══ Given records
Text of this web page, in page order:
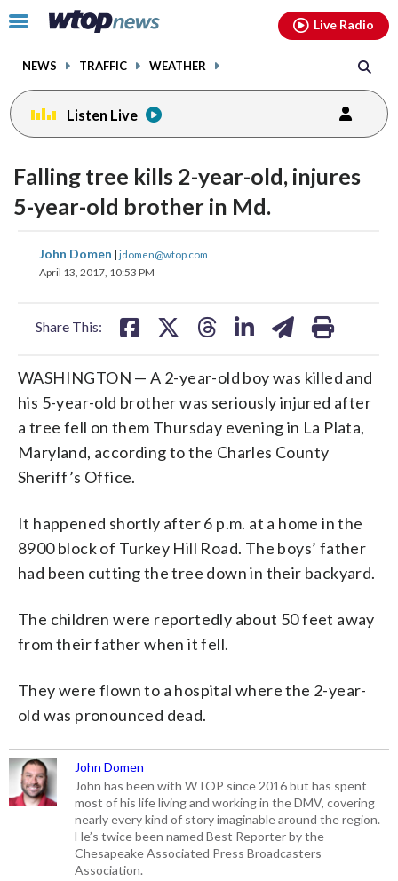
Click
toggle
menu.
NEWS TRAFFIC WEATHER
Live Radio
Listen Live
Falling tree kills 2-year-old, injures
5-year-old brother in Md.
John Domen | jdomen@wtop.com
April 13, 2017, 10:53 PM
Share This:
share
on
share
WASHINGTON — A 2-year-old boy was killed and
his 5-year-old brother was seriously injured after
a tree fell on them Thursday evening in La Plata,
Maryland, according to the Charles County
Sheriff’s Office.
It happened shortly after 6 p.m. at a home in the
8900 block of Turkey Hill Road. The boys’ father
had been cutting the tree down in their backyard.
The children were reportedly about 50 feet away
from their father when it fell.
They were flown to a hospital where the 2-year-
old was pronounced dead.
John Domen
John has been with WTOP since 2016 but has spent
most of his life living and working in the DMV, covering
nearly every kind of story imaginable around the region.
He’s twice been named Best Reporter by the
Chesapeake Associated Press Broadcasters
Association.
facebookinstagram youtubethreads
════
» Task details:
Above are the entries. Quote exactly the lines from the one bearing "Maryland, according to the Charles County" through the one bearing "They were flown".

» Task answer:
Maryland, according to the Charles County
Sheriff’s Office.
It happened shortly after 6 p.m. at a home in the
8900 block of Turkey Hill Road. The boys’ father
had been cutting the tree down in their backyard.
The children were reportedly about 50 feet away
from their father when it fell.
They were flown to a hospital where the 2-year-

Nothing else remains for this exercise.